When I politely point out procurement's role in selecting, shaping and paying for partnerships, the answer I get astonishes: We can reimburse our suppliers and partners out of another budget. In other words, innovation occurs when we bypass or disintermediate procurement. How healthy is that? What kind of cultural — and financial — signal does that send both to the firm and its vendors alike?

This dichotomy — schizophrenia is actually a better word — is a surefire invitation to conflict and dysfunction. Vendor/partners — who are compensated by procurement — end up having to explain away or conceal the bootleg or graymarket innovation projects they're billing for.
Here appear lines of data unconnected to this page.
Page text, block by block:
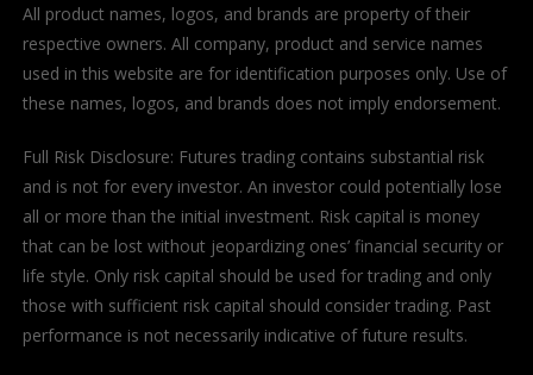
All product names, logos, and brands are property of their
respective owners. All company, product and service names
used in this website are for identification purposes only. Use of
these names, logos, and brands does not imply endorsement.
Full Risk Disclosure: Futures trading contains substantial risk
and is not for every investor. An investor could potentially lose
all or more than the initial investment. Risk capital is money
that can be lost without jeopardizing ones’ financial security or
life style. Only risk capital should be used for trading and only
those with sufficient risk capital should consider trading. Past
performance is not necessarily indicative of future results.

Even worse, when suppliers seized by a great idea toil overnight and weekends to present it, procurement argues that this wasn't part of the budget and behaves (quite reasonably) as if it is going the extra mile to compensate the supplier.

This dynamic is unsustainable. Either procurement has to become a genuine facilitator, enabler and champion of the innovation ecosystem or companies have to downgrade and deemphasize the procurement process in order to make innovation a known corporate priority. Defining business processes and structures that inherently devalue and make difficult innovation opportunities is, quite literally, counter-productive.

Can strong procurement departments and strong innovation cultures co-exist? Yes, but only if the organization is honest about whether it creates more value by successful procurement or successful innovation.

The challenge is making procurement as explicitly accountable for enabling innovation as it is for controlling costs. Asymmetry is the enemy. Procurement's people have to enjoy comparable recognition and rewards for making a new product or service profitable as for, say, successfully consolidating a supplier segment or driving cost out of an outsourcing deal. Most organizations are excruciatingly aware when people get celebrated more for reducing spend rather than for procuring growth.

If this means that procurement has to be a better real-time partner to, say, manufacturing or marketing to make sure the money's there to pilot a reprogrammed machine tool or a Cloud-enabled social media promotion, then good. I have never come across a procurement department with a post-procurement "innovation budget" to fund emergent ideas or supplier-driven proposals. Procurement couldn't help but manage its selection criteria differently if it operationally lived with the knowledge that getting the best-priced deal was no longer good enough.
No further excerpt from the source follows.